Espero que sim. Mas, por exemplo, a Infraero recalculou a capacidade dos aeroportos, em 2010, e não ficou muito claro como isso foi feito. Na metodologia antiga nós tínhamos, nos 15 aeroportos que vão atender a Copa, um déficit de cerca de 11 milhões de passageiros. Na nova metodologia, em 2010, passamos a ter um superávit de capacidade de 34 milhões de passageiros. Tudo isso por uma mudança de metodologia de cálculo.

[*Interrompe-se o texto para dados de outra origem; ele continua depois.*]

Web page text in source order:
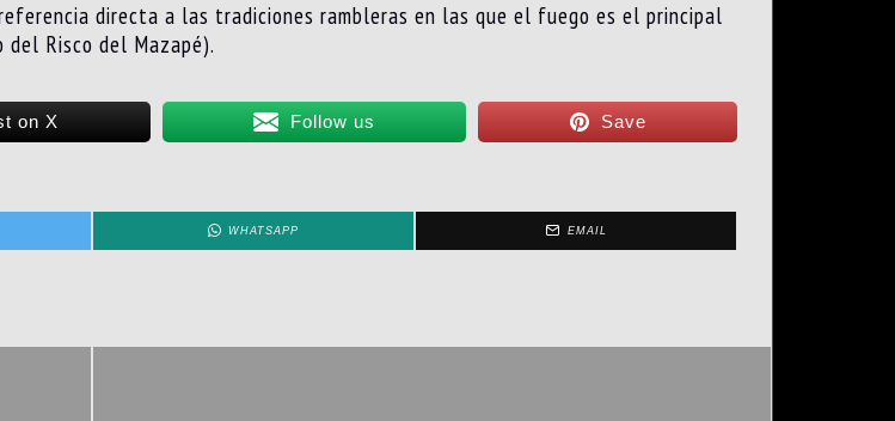
directa a las tradiciones rambleras en las que el fuego es el principal
del Risco del Mazapé).
on X Follow us Save
WHATSAPP EMAIL
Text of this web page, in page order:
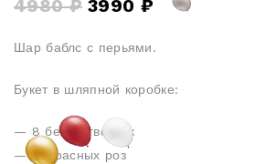
4980₽ 3990 ₽
Шар баблс с перьями.
Букет в шляпной коробке:
— 8 белых гвоздик
— 15 красных роз
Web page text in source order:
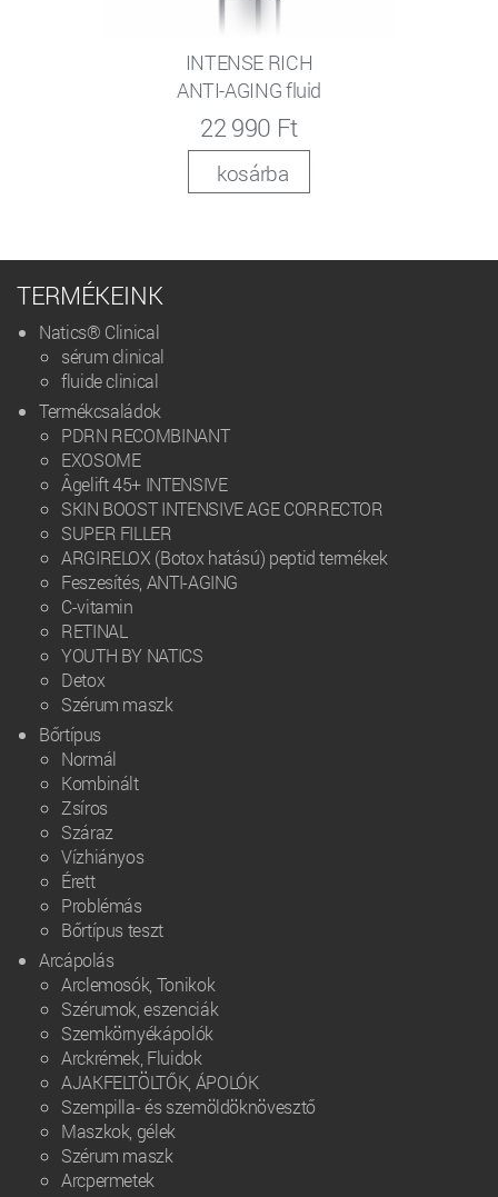
INTENSE RICH
ANTI-AGING fluid
22 990 Ft
kosárba
TERMÉKEINK
Natics® Clinical
sérum clinical
fluide clinical
Termékcsaládok
PDRN RECOMBINANT
EXOSOME
Âgelift 45+ INTENSIVE
SKIN BOOST INTENSIVE AGE CORRECTOR
SUPER FILLER
ARGIRELOX (Botox hatású) peptid termékek
Feszesítés, ANTI-AGING
C-vitamin
RETINAL
YOUTH BY NATICS
Detox
Szérum maszk
Bőrtípus
Normál
Kombinált
Zsíros
Száraz
Vízhiányos
Érett
Problémás
Bőrtípus teszt
Arcápolás
Arclemosók, Tonikok
Szérumok, eszenciák
Szemkörnyékápolók
Arckrémek, Fluidok
AJAKFELTÖLTŐK, ÁPOLÓK
Szempilla- és szemöldöknövesztő
Maszkok, gélek
Szérum maszk
Arcpermetek
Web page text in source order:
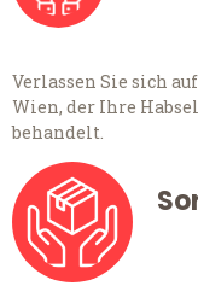
Verlassen Sie sich
Wien, der Ihre
behandelt.
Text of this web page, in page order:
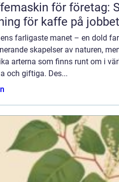
för företag:
för kaffe på jobbet
farligaste manet – en dold
skapelser av naturen,
arterna som finns runt om i
och giftiga. Des...
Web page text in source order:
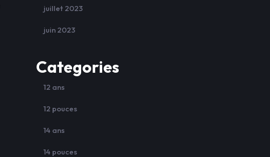
juillet 2023
juin 2023
Categories
12 ans
12 pouces
14 ans
14 pouces
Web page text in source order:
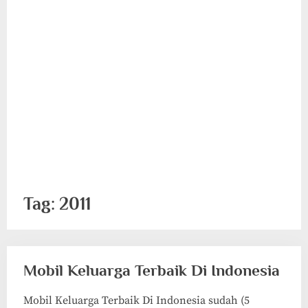
Tag: 2011
Mobil Keluarga Terbaik Di Indonesia
Mobil Keluarga Terbaik Di Indonesia sudah (5

Nos cálculos para 2014, na metodologia antiga, as obras não iriam atender a demanda. Com a metodologia nova acrescentamos em cerca de 100 milhões a capacidade ociosa. Portanto, não existe mais problema em aeroportos nenhum na nova metodologia. Ou seja, se forem realizadas todas as obras vamos atender toda a demanda e ainda teremos mais a capacidade de 100 milhões extras.

Quais são as diferenças fundamentais entre uma metodologia e outra?  
Não sei a metodologia, tem que perguntar para eles, porque não a divulgaram, apenas informaram que há uma nova metodologia. Inclusive a metodologia corrigiu o problema do passado, se em 2010 havia congestionamento nos aeroportos, você está muito enganado, não existia mais, conforme a nova metodologia, naquela época havia capacidade suficiente. Pela antiga metodologia nós tínhamos, em Guarulhos, um déficit de capacidade de 31%; na nova metodologia, em 2010, passamos a ter um déficit de só 8%. Em Brasília, com a antiga metodologia, tínhamos no cálculo de capacidade um déficit de 41%, em 2010, com a nova metodologia o déficit é de 1%.

Por exemplo, nós vínhamos falando que a demanda seria maior, de 183 milhões de passageiros, aí a Infraero corrigiu a sua previsão e mudou a metodologia de cálculo de capacidade. A empresa aumentou a demanda, e a somatória dos aeroportos, 15, nas previsões da Infraero do início do ano, era de 141 milhões de passageiros para 2014. Hoje a previsão de demanda é a mesma que a nossa, de 183 milhões de passageiros – aumento de 41 milhões. Só que a previsão de capacidade deles, que era de 178 milhões de passageiros, na soma da capacidade dos aeroportos, agora é de 282 milhões de passageiros. Logo, a expectativa de capacidade ociosa para 2014 é de 35%, acima até do que é recomendado pela IATA – Associação Internacional dos Transportes Aéreos – de 20%.